Curitiba - As homologações das rescisões dos 600 funcionários demitidos pela rede de farmácias Drogamed devem começar na próxima segunda-feira mas sem nenhum pagamento das verbas rescisórias. O anúncio foi feito ontem em uma reunião entre representantes do Sindicato dos Farmacêuticos (Sindifar), Sindicato dos Trabalhadores no Comércio, a Drogamed e o administrador judicial da empresa, Joaquim Rauli.
A assessora jurídica do Sindifar, Andréa Trevisan, disse que a rede comunicou que, por enquanto, não serão pagos os salários de abril, a multa de 40% do Fundo de Garantia por Tempo de Serviço (FGTS) e todos os outros valores que envolvem a rescisão.
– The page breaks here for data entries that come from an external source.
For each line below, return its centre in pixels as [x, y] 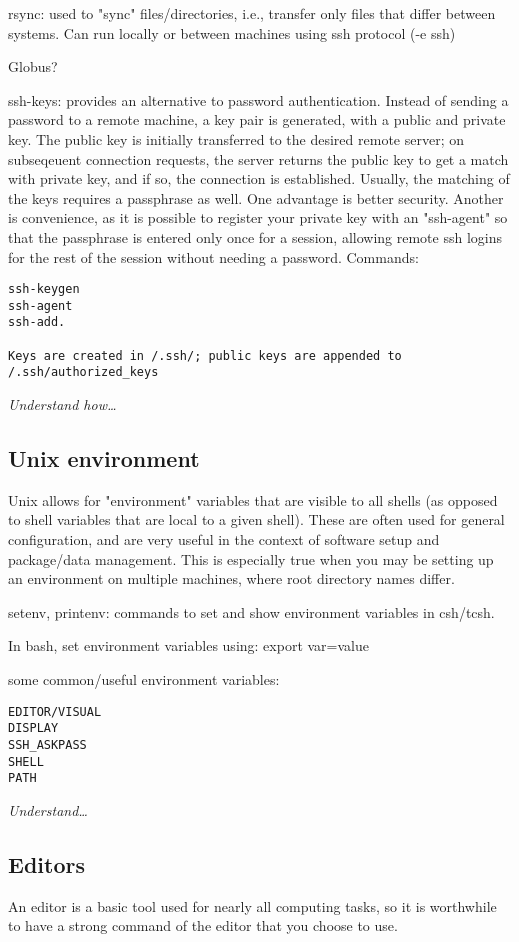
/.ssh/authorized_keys [83, 372]
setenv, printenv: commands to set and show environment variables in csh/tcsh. [251, 611]
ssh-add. [37, 322]
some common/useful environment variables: [144, 679]
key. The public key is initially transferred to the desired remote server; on [236, 138]
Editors [46, 863]
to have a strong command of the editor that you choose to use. [203, 925]
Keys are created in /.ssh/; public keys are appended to [205, 355]
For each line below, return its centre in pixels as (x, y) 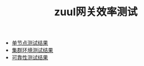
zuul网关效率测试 (96, 12)
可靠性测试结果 (30, 58)
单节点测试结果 (30, 43)
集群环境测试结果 (32, 50)
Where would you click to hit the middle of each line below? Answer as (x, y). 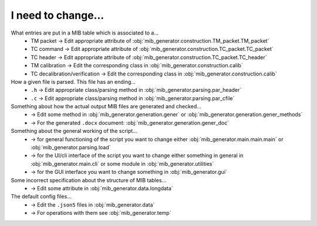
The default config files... (41, 197)
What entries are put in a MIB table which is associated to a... (85, 33)
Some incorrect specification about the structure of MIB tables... (89, 180)
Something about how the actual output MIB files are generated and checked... (106, 107)
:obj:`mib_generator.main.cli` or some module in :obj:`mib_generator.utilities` (122, 163)
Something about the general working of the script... (74, 131)
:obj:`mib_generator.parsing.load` (71, 148)
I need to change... (58, 15)
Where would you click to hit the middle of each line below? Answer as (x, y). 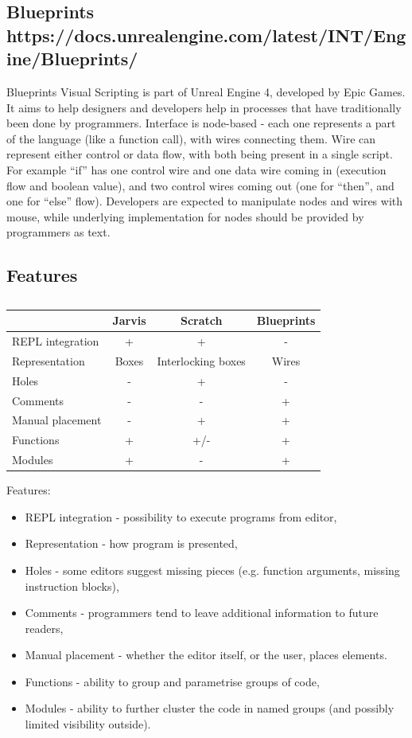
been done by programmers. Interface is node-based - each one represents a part (201, 123)
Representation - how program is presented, (131, 543)
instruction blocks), (72, 586)
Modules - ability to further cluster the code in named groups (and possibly (210, 708)
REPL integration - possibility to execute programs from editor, (181, 516)
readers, (44, 628)
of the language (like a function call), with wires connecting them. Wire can (191, 138)
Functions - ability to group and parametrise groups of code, (172, 681)
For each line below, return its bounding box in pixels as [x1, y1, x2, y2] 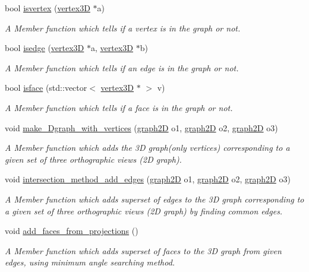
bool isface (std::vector [5, 81, 87, 94]
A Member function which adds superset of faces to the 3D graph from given [5, 244, 282, 257]
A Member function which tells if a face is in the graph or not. [5, 101, 233, 113]
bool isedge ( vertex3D [5, 42, 84, 54]
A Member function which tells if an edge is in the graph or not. [5, 61, 239, 74]
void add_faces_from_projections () [5, 224, 138, 237]
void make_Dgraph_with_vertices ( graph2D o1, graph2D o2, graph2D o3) [5, 121, 278, 134]
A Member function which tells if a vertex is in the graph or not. [5, 21, 241, 34]
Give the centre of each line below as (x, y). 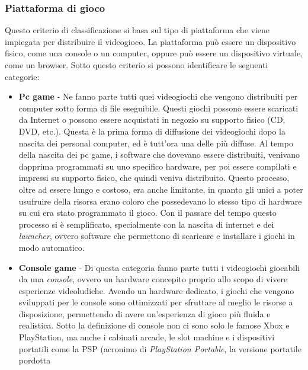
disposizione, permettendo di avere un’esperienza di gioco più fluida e (145, 313)
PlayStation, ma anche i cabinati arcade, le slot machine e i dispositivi (147, 337)
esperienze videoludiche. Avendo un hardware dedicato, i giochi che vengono (156, 290)
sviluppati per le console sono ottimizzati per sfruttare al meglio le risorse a (156, 302)
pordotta (35, 360)
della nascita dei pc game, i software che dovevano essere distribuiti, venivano (159, 154)
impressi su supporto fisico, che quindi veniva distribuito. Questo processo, (154, 178)
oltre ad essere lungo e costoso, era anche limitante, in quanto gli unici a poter (161, 189)
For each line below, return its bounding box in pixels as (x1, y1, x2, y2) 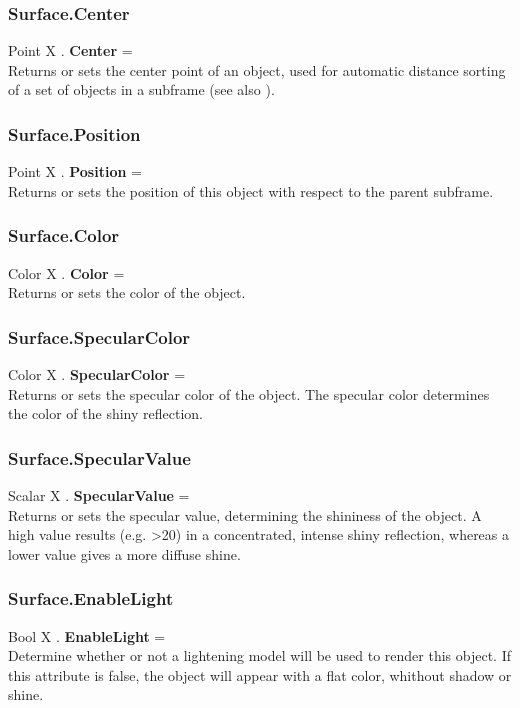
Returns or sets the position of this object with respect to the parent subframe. (8, 180, 494, 201)
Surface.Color (8, 223, 120, 248)
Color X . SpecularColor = (8, 364, 186, 385)
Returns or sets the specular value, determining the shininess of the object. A (8, 504, 482, 525)
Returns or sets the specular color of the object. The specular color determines (8, 383, 490, 404)
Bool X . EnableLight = (8, 625, 166, 646)
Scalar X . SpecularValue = (8, 485, 190, 506)
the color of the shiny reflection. (8, 403, 203, 424)
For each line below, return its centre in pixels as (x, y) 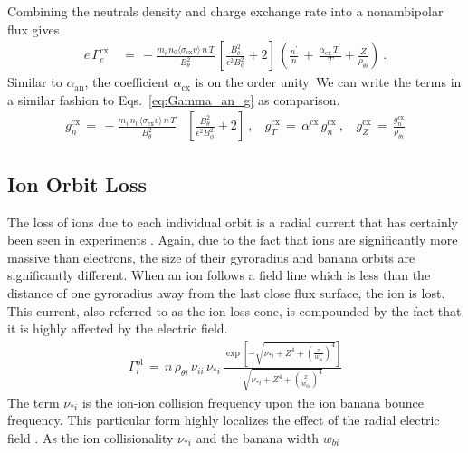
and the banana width (258, 438)
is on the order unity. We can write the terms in (328, 82)
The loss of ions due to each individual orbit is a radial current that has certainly (233, 222)
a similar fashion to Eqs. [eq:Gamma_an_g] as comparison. (174, 99)
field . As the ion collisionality (91, 438)
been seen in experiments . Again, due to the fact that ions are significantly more (233, 240)
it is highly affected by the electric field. (118, 328)
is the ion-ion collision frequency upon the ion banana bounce (253, 402)
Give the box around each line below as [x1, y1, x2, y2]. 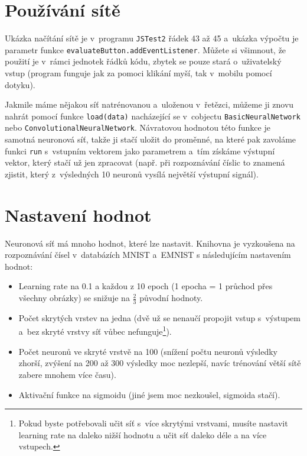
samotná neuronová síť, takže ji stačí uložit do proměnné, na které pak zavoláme [5, 133, 296, 145]
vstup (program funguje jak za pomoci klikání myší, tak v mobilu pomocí [5, 67, 272, 79]
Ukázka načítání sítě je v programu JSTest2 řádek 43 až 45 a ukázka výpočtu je [5, 32, 299, 44]
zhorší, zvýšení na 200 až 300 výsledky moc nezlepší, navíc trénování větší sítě [18, 357, 301, 369]
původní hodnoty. [139, 292, 203, 304]
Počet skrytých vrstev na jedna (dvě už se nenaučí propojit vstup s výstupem [18, 311, 301, 324]
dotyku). [5, 78, 35, 90]
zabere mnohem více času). [18, 368, 116, 380]
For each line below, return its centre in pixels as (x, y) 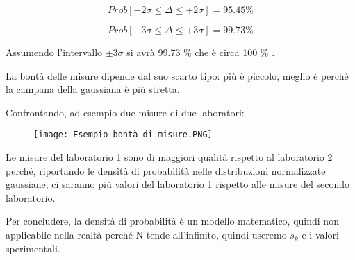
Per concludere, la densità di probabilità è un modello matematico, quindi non (172, 221)
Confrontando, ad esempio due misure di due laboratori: (125, 112)
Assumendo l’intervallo (54, 52)
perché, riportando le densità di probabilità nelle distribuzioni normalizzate (166, 170)
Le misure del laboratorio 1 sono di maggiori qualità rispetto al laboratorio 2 (169, 157)
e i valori (320, 234)
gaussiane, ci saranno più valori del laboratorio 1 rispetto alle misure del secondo (177, 184)
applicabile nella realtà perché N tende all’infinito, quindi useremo (146, 234)
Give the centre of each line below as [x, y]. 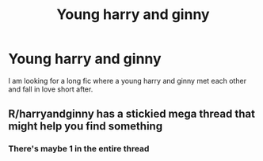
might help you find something [86, 127]
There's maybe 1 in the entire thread [79, 149]
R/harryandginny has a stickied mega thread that [132, 114]
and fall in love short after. [51, 89]
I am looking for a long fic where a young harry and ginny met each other [128, 80]
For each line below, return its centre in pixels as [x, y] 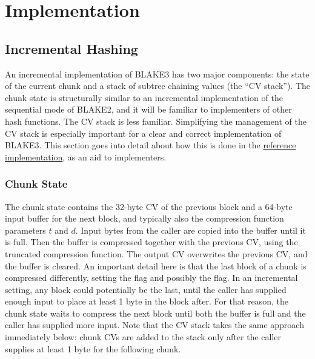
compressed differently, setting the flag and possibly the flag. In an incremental [151, 278]
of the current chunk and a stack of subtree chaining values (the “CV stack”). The [157, 86]
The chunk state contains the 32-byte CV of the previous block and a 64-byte [149, 206]
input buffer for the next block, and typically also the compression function [144, 218]
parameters [25, 230]
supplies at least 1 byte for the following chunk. [93, 348]
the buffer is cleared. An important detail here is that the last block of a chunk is [156, 265]
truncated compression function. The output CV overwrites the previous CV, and [156, 253]
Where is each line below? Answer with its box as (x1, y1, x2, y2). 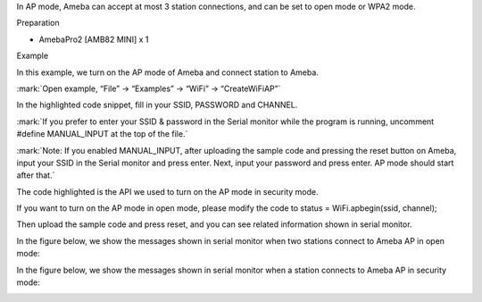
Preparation (16, 18, 60, 29)
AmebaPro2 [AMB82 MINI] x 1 (38, 34, 149, 45)
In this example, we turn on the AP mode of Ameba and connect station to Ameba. (16, 67, 319, 78)
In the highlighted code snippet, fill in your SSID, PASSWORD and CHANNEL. (16, 99, 298, 111)
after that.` (16, 170, 55, 180)
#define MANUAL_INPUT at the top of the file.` (16, 129, 188, 139)
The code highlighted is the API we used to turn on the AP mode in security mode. (16, 186, 319, 197)
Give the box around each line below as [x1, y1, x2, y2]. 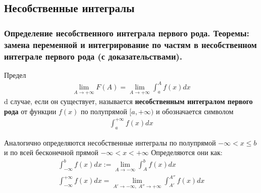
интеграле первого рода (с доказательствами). [4, 50, 182, 62]
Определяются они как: [151, 147, 223, 158]
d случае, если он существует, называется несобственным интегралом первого [4, 96, 253, 107]
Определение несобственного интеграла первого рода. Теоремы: [4, 26, 249, 39]
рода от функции [4, 106, 57, 116]
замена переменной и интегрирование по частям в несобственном [4, 38, 257, 51]
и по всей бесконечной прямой [4, 147, 98, 158]
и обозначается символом [155, 106, 234, 116]
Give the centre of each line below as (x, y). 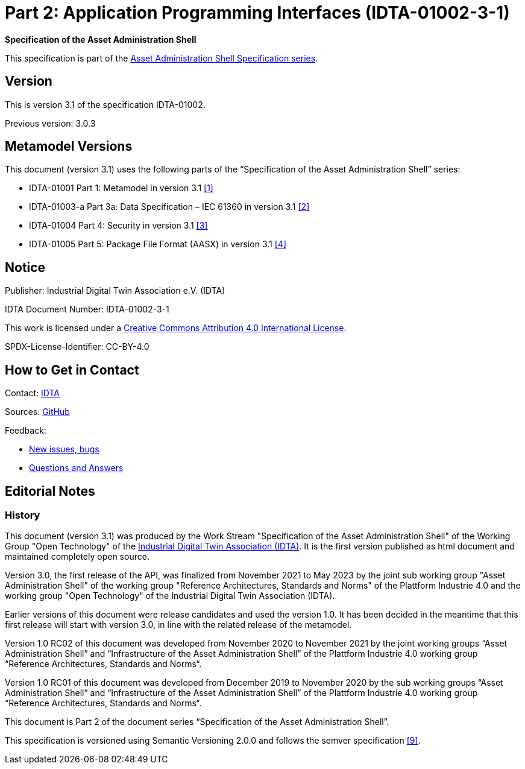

De acordo com ela, as homologações serão feitas para que os trabalhadores possam entrar com pedido de seguro-desemprego e liberar a carteira de trabalho e o FGTS. Outro problema que os funcionários vão enfrentar é a falta de depósito do FGTS. Desde julho, a empresa não cumpre esta obrigação trabalhista.
Segundo ela, a rede não tem imóveis próprios e as lojas são locadas. O advogado da Drogamed, Arno Jung, disse que o primeiro passo será levantar os ativos da empresa como estoques e imóveis. O pagamento das dívidas - que totalizam R$ 60 milhões - deve começar pelos débitos trabalhistas, seguido dos tributários, bancários, imobiliários e com distribuidoras de medicamentos. O valor dos ativos será apurado através de avaliação judicial.
A arrecadação dos medicamentos e mercadorias que estão nas lojas será determinada pela Justiça e pelo administrador judicial. Segundo ele, ainda não há data para a retirada dos produtos das lojas.
Jung disse que antes de ser decretada a falência na última sexta-feira, havia três grupos de fora do Paraná interessados na compra da rede. O Conselho Regional de Farmácia do Paraná (CRF-PR) informou que os farmacêuticos da rede já estão sendo chamados para conferir os estoques.
A rede tinha 76 lojas no Paraná e foi criada em 1979. Em 1997, houve a união das bandeiras Minerva e Drogamed sob o comando do empresário Carlos Bueno, hoje proprietário da Callfarma. Em 2000, a marca passou para o grupo chileno Farmacias Ahumada S/A (Fasa).